The local implementation already exists outside the main AGP docs:

  • `Desktop/cog-rlm/scripts/turboquant.py`
  • `Desktop/cog-rlm/scripts/ane_bridge.py`
  • `Desktop/cog-rlm/scripts/ane_lora_mil.py`
  • `Desktop/cog-rlm/scripts/ane_trainer.py`
  • `Desktop/cog-rlm/scripts/ane_whisper_spike.py`
  • `Desktop/cog-rlm/scripts/ane_mlx_train.py`

The new AGP benchmark harness lives at:

text
Desktop/Comp-Core/benchmarks/agp-turboquant-ane/

Architecture Placement

TurboQuant belongs at the compression boundary, not at the acoustic model boundary. It should compress embedding indexes, hidden-state transfer packets, and AGP-PTP payloads. Its role is state mobility under bounded distortion.

The Apple Neural Engine belongs at the reflex boundary, not at the full-transformer training boundary. It should run compact projection-heavy heads: route, vitality, semantic projection, sigil or partition classifiers, and later frozen-forward projection kernels if the private MIL path remains stable. Its role is low-power repeated inference, not replacing MLX/GPU training.

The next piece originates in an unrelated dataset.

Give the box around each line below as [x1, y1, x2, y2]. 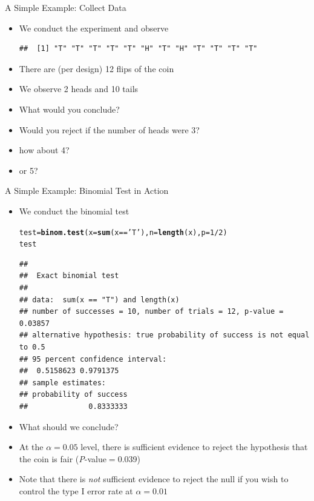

The performance architecture is therefore:

text
MLX/GPU
  dense transformer trunk
  LoRA/DoRA adapter training
  corrective continuation

ANE
  route head
  vitality head
  semantic head
  shallow projection kernels
  optional micro-update kernels

TurboQuant
  compressed retrieval index
  compressed AGP transfer packet
  compressed activation/hidden-state transport

CPU/Rust
  orchestration
  packet framing
  Graph Kernel admissibility
  exact rerank and provenance

Thunderbolt
  Mac4 <-> Mac5 state fabric

Current Measured Anchors

TurboQuant real-data Convex eval already measured:

  • `4-bit`: about `0.993` cosine on real `768D` embeddings.
  • `4-bit`: about `0.95-0.98` recall@10 on small real samples.
  • `4-bit`: about `5.9x` compression versus fp32.
  • `8-bit`: effectively lossless retrieval behavior in the small eval.

The local library also contains a RAG++ scale target:

  • `332K x 768D` vectors.
  • fp32 footprint about `1.02GB`.
  • 4-bit packed footprint target around `127MB` plus metadata.
  • intended compressed scan target under `10ms`, but this requires a Rust/SIMD sidecar rather than the current Python prototype path.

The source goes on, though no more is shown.